Work task: Only a number is wanted: how many lines of the entries include the string "glucose"?

Given entries section start

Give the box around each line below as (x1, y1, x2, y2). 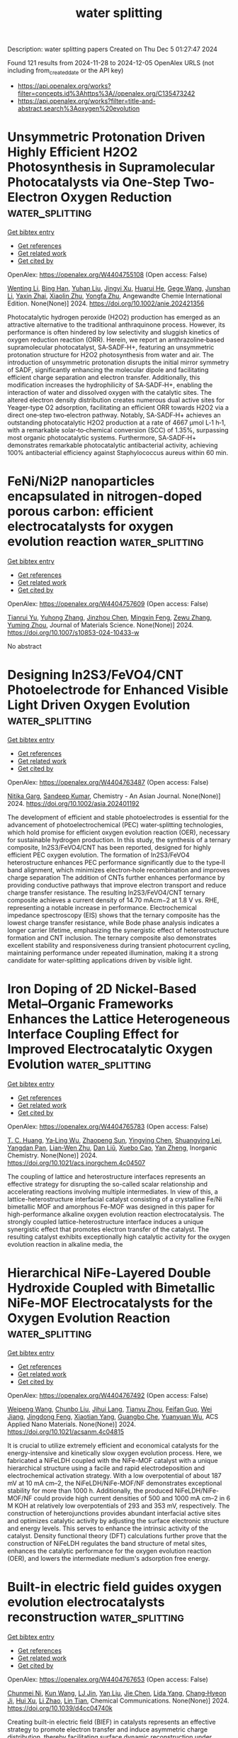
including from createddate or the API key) (7, 66, 124, 76)
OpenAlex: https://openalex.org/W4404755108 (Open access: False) (7, 270, 208, 279)
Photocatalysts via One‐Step (7, 174, 181, 191)
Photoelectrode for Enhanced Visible (7, 682, 229, 698)
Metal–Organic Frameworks (7, 996, 174, 1011)
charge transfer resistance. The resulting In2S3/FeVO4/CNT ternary (7, 888, 205, 897)
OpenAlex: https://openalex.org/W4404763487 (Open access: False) (7, 778, 209, 786)
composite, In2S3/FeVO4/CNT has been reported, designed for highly (7, 843, 211, 851)
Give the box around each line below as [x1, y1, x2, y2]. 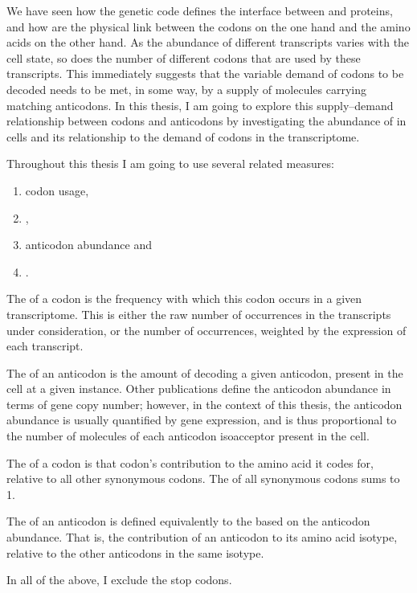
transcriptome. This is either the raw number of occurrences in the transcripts [6, 305, 391, 322]
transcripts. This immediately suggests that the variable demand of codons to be [6, 65, 404, 82]
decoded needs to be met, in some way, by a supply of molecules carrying [6, 80, 366, 97]
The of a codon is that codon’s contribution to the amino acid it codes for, [6, 454, 374, 471]
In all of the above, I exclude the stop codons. [6, 571, 232, 588]
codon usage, [25, 182, 89, 198]
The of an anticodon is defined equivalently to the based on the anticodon [6, 513, 370, 530]
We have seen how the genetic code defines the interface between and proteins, [6, 2, 393, 18]
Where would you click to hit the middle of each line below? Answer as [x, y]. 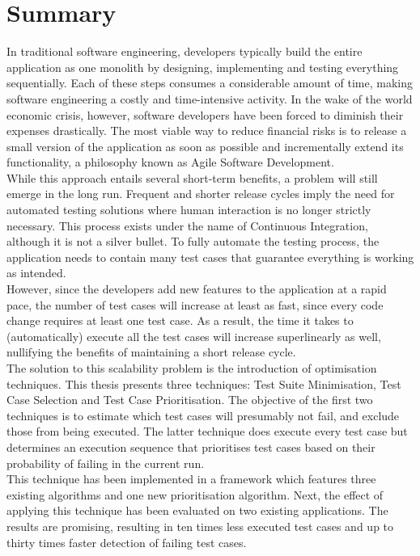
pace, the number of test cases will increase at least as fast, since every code [195, 304]
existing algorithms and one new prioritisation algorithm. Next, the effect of [195, 494]
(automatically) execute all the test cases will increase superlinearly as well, [194, 336]
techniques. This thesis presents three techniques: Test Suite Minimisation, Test [204, 383]
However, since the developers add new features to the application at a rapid [197, 289]
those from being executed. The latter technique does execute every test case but [207, 431]
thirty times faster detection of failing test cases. [127, 542]
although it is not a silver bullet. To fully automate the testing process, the [193, 241]
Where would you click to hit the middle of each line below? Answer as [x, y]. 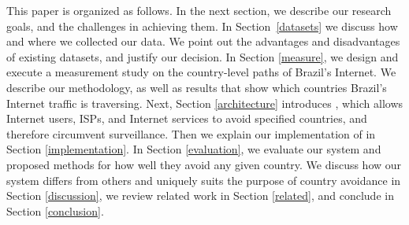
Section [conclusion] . [55, 210]
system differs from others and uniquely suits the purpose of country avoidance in [204, 180]
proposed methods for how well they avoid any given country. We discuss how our [204, 164]
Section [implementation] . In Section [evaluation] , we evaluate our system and [194, 149]
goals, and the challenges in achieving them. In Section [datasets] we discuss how [202, 26]
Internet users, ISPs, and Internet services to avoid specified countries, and [187, 118]
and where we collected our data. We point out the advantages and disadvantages [203, 41]
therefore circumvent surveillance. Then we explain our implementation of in [191, 133]
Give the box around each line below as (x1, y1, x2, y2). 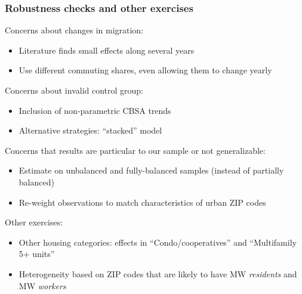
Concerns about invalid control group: (5, 84, 144, 96)
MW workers (19, 279, 66, 292)
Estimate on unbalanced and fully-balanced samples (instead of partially (19, 164, 284, 177)
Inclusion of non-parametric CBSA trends (19, 104, 171, 116)
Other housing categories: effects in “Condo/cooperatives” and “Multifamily (19, 236, 297, 248)
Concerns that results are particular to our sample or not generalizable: (5, 144, 266, 156)
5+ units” (19, 247, 55, 260)
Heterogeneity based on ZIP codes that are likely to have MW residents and (19, 267, 297, 280)
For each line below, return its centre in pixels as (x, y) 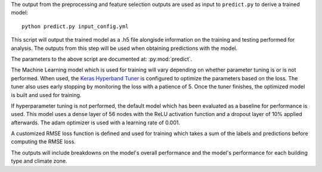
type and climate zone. (39, 161)
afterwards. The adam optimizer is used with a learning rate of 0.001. (95, 123)
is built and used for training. (46, 95)
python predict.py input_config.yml (75, 26)
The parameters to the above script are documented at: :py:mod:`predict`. (102, 59)
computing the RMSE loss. (43, 142)
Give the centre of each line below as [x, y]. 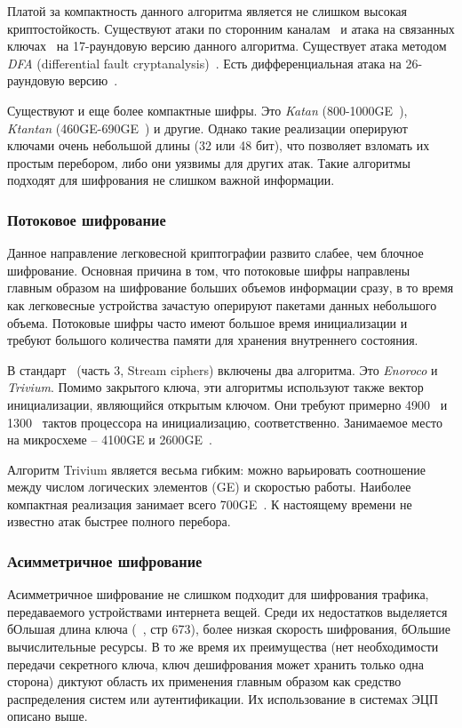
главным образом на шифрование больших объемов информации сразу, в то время [231, 288]
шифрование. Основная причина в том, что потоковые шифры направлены [209, 270]
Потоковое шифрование [87, 219]
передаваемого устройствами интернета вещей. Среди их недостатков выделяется [227, 611]
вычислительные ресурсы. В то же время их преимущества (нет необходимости [223, 647]
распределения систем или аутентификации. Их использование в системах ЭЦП [223, 698]
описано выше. [48, 716]
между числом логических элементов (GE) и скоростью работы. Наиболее [209, 487]
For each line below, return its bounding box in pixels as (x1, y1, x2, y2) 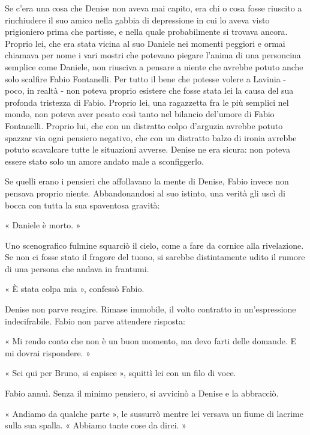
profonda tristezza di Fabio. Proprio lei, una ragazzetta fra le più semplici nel (5, 96, 289, 108)
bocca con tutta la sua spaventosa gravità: (5, 198, 160, 211)
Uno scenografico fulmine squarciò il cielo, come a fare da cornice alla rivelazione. (5, 239, 304, 251)
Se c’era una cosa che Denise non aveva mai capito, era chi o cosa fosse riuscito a (5, 2, 302, 14)
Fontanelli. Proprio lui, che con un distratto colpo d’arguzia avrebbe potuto (5, 119, 283, 132)
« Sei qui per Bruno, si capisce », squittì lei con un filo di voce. (5, 367, 236, 379)
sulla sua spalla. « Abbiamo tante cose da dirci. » (5, 419, 186, 431)
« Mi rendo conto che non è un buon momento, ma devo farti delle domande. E (5, 335, 296, 347)
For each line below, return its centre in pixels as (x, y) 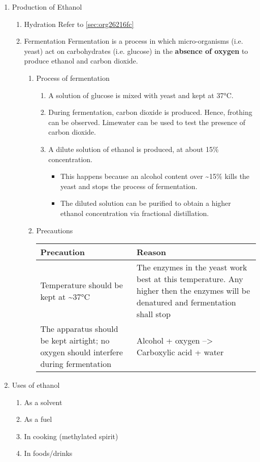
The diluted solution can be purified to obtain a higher (145, 203)
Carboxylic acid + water (180, 352)
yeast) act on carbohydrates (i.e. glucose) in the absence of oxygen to (136, 51)
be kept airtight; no (75, 341)
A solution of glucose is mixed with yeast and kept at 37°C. (141, 95)
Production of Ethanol (47, 7)
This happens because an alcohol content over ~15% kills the (155, 176)
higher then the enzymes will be (193, 291)
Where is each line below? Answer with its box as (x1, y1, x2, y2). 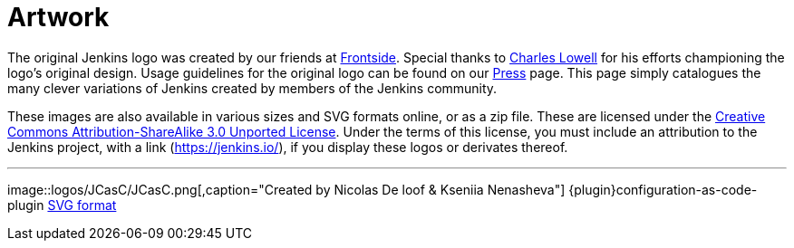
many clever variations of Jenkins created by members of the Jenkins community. (7, 80, 498, 96)
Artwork (7, 2, 110, 33)
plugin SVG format (7, 196, 117, 213)
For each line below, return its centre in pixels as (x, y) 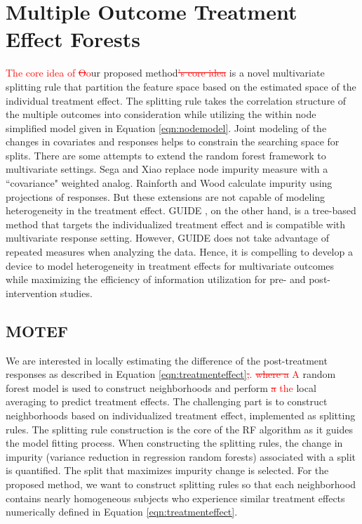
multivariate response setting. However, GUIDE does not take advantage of (167, 238)
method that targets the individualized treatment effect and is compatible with (176, 224)
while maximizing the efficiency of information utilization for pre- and (156, 279)
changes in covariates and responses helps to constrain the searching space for (173, 142)
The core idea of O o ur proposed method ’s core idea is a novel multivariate (165, 73)
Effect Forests (73, 39)
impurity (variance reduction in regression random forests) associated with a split (181, 456)
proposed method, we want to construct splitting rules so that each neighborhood (181, 484)
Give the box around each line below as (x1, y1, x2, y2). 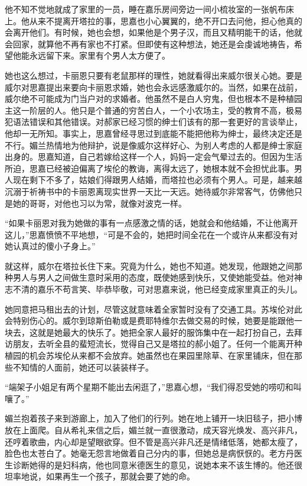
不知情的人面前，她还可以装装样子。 (12, 361, 153, 373)
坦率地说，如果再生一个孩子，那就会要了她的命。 (5, 470, 195, 482)
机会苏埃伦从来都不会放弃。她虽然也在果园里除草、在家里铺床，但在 (29, 349, 294, 362)
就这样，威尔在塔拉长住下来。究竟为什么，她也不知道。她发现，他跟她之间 (5, 259, 294, 272)
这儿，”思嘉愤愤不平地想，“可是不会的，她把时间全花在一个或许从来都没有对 (5, 228, 298, 240)
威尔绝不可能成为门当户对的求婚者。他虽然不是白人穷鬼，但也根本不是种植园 (5, 92, 302, 105)
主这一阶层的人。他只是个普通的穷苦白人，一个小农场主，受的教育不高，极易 (5, 104, 302, 116)
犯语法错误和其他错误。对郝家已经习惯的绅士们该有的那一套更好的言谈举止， (5, 115, 302, 128)
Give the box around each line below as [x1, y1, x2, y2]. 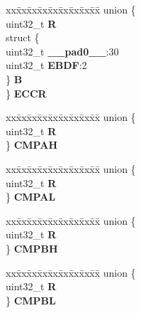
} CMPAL [6, 189, 56, 204]
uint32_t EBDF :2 [6, 58, 87, 73]
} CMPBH [6, 240, 58, 255]
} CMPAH [6, 137, 58, 152]
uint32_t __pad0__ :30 [6, 43, 119, 58]
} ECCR [6, 85, 47, 100]
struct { [6, 30, 40, 45]
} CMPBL [6, 292, 56, 307]
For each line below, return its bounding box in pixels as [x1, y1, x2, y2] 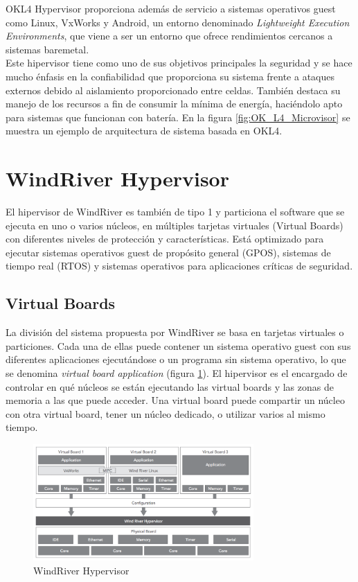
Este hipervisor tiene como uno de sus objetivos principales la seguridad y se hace [6, 55, 352, 70]
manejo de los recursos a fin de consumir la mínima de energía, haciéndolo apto [6, 96, 343, 111]
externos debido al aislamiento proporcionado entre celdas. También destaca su [6, 82, 341, 97]
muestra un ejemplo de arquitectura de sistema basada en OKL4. [6, 123, 283, 138]
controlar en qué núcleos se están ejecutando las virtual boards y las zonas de [6, 379, 334, 394]
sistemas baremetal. [6, 42, 89, 56]
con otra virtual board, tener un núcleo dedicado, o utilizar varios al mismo [6, 406, 325, 421]
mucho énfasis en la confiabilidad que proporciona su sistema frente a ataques [6, 69, 335, 83]
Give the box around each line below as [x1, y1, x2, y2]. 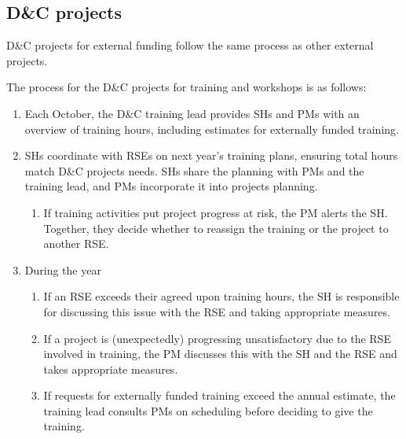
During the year [24, 261, 101, 278]
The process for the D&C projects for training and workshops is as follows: [6, 79, 367, 95]
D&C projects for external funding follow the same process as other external [6, 37, 374, 53]
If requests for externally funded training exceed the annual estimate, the [43, 387, 396, 404]
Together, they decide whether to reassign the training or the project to [43, 219, 389, 236]
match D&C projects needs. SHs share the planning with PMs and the [24, 162, 364, 179]
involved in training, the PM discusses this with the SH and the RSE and [43, 345, 397, 362]
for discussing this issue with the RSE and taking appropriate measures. [43, 303, 390, 319]
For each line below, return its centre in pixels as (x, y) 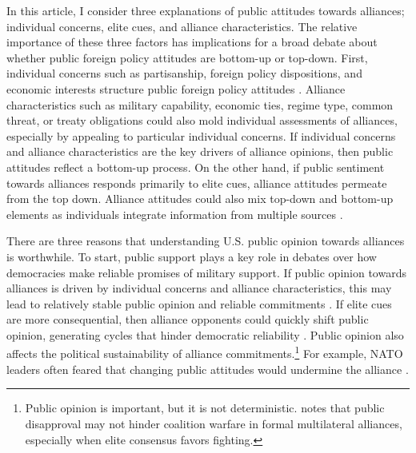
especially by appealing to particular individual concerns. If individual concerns (201, 135)
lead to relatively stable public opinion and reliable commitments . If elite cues (199, 303)
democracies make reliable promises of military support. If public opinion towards (206, 272)
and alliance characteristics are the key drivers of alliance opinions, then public (200, 151)
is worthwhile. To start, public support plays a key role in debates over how (192, 256)
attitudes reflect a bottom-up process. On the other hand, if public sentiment (196, 167)
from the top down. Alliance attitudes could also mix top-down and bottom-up (200, 199)
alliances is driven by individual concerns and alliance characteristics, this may (199, 288)

Given entries section end

Response to this exercise: 2